— GIVEN DATA —
◇ ◇ ◇ ◇ ◇
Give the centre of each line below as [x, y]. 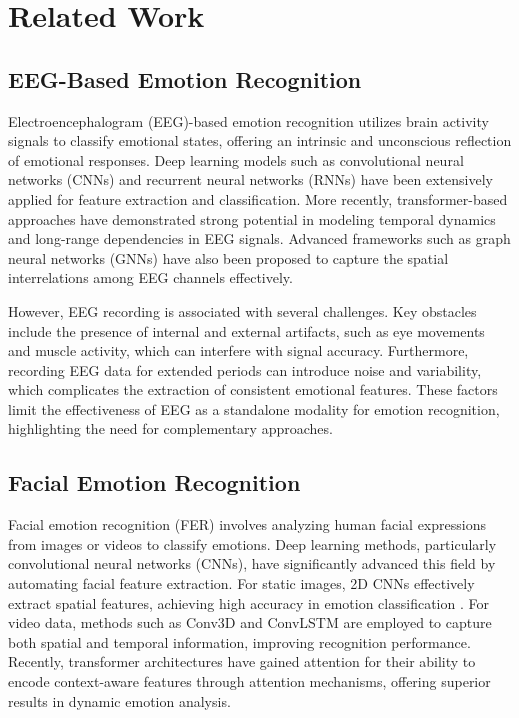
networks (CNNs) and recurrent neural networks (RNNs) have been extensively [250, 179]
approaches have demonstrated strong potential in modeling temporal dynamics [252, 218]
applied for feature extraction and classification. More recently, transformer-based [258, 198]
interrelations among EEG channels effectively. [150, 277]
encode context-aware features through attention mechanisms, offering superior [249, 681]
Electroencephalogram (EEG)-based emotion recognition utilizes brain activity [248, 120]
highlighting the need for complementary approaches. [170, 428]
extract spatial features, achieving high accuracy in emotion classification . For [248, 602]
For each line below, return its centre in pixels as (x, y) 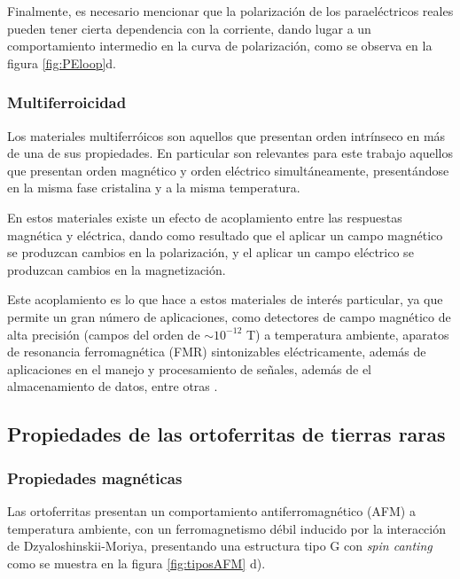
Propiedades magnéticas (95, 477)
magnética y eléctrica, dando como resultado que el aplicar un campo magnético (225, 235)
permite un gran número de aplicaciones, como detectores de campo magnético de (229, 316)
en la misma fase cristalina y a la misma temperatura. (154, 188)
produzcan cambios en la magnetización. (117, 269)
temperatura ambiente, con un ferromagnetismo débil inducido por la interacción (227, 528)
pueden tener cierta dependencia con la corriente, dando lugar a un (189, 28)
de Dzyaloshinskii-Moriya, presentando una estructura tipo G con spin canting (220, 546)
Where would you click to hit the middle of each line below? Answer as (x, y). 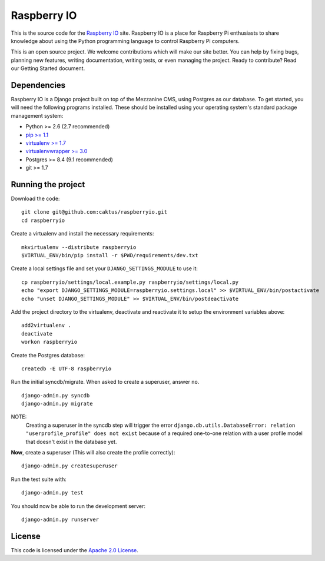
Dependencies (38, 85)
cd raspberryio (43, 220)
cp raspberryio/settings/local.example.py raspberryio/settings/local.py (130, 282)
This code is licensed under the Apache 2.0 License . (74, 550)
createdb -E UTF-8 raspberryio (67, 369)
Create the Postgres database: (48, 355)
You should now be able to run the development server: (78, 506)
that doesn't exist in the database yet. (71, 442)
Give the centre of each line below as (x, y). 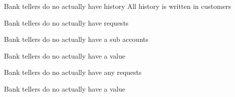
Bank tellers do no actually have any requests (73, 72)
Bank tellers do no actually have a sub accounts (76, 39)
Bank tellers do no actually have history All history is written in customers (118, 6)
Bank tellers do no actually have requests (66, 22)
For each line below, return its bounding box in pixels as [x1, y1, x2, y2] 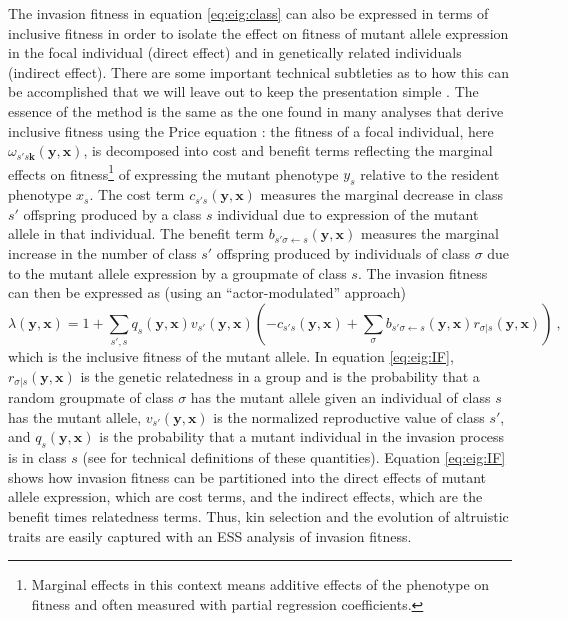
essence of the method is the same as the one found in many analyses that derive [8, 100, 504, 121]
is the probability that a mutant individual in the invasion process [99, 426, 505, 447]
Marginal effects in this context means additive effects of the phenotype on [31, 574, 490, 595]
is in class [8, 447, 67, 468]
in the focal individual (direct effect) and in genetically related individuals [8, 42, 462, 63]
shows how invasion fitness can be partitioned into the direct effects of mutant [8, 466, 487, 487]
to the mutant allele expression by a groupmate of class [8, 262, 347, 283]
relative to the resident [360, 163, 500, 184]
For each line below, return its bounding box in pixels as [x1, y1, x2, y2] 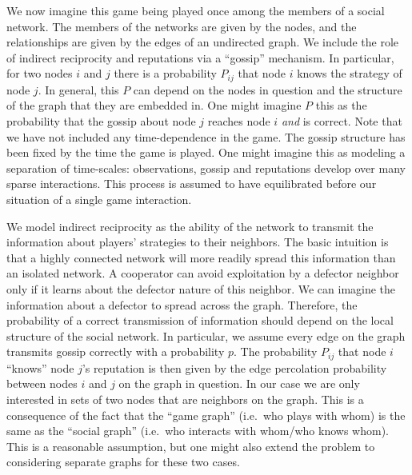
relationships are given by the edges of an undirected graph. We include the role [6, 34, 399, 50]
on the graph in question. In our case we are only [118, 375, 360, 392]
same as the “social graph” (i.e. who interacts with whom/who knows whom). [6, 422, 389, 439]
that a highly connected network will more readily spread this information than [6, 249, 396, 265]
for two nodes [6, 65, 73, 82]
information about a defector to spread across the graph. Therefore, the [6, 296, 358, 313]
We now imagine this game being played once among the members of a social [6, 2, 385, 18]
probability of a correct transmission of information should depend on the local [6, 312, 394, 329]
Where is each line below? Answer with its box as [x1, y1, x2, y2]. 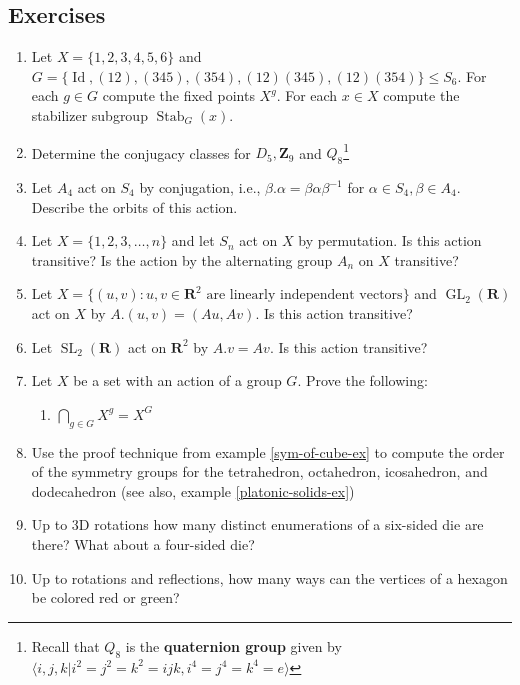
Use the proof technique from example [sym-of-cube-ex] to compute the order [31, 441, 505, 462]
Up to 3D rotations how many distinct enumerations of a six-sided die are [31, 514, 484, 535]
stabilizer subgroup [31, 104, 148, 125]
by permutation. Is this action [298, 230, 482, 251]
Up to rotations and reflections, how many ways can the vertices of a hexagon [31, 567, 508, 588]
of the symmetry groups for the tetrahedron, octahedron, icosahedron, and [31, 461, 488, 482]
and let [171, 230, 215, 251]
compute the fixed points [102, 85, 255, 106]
◇ ◇ ◇ ◇ ◇
— ASSIGNMENT —
Where a line of the data above includes "invasion", copy that line.

— ANSWER BELOW —
is the probability that a mutant individual in the invasion process [99, 426, 505, 447]
shows how invasion fitness can be partitioned into the direct effects of mutant [8, 466, 487, 487]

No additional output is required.